With Monday’s verdict, the court had not banned second marriage, Bibi’s lawyer Ali Hussain Bhatti said, but made it “compulsory for men to follow a due process before contracting a second marriage.”
“This is still a historic verdict and will help protect the rights of women,” he told Arab News.
Bibi said the IHC’s verdict would now serve as a precedent for future court cases and “help women get justice and equal rights.”
Having multiple wives is common in about a quarter of the world’s nations, predominantly conservative male-dominated communities in Africa and Muslim-majority countries where it is part of traditional or religious customs.
But campaigners say most polygamous marriages fuel poverty — with husbands neglecting one family over another — leaving thousands of women and children impoverished and easy prey for exploitation.
In Pakistan, polygamy is not widespread and is mostly common in rural areas in families without a male heir or in cases when men fell in love with another woman.
Rights campaigner Farzana Bari said Monday’s verdict would “encourage more women to fight for their rights and approach courts for justice in case of any unfair treatment by their husbands.”

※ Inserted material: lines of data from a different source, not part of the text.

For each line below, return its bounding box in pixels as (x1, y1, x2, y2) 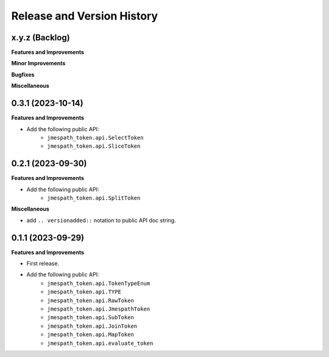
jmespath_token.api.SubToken (47, 314, 134, 321)
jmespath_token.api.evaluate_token (47, 339, 154, 347)
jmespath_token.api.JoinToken (47, 322, 138, 330)
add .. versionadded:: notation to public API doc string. (26, 217, 176, 224)
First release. (26, 260, 60, 267)
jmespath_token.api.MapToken (47, 331, 134, 338)
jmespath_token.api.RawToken (47, 297, 134, 304)
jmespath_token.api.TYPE (47, 289, 121, 295)

Dr. Qibla Ayaz, chairman of Pakistan’s Council of Islamic Ideology (CII), a body that advises the government on the compatibility of laws with Islam, said Pakistani law was in contradiction with Sharia law which did not bind a man to seek permission from his first wife to contract a second marriage.
“If a man does not seek permission from his wife and the conciliation council before remarrying, he will be punished under the law of the land, but his second marriage will still remain valid,” Ayaz told Arab News, “Under Sharia law, there is no need to seek permission of the first wife.”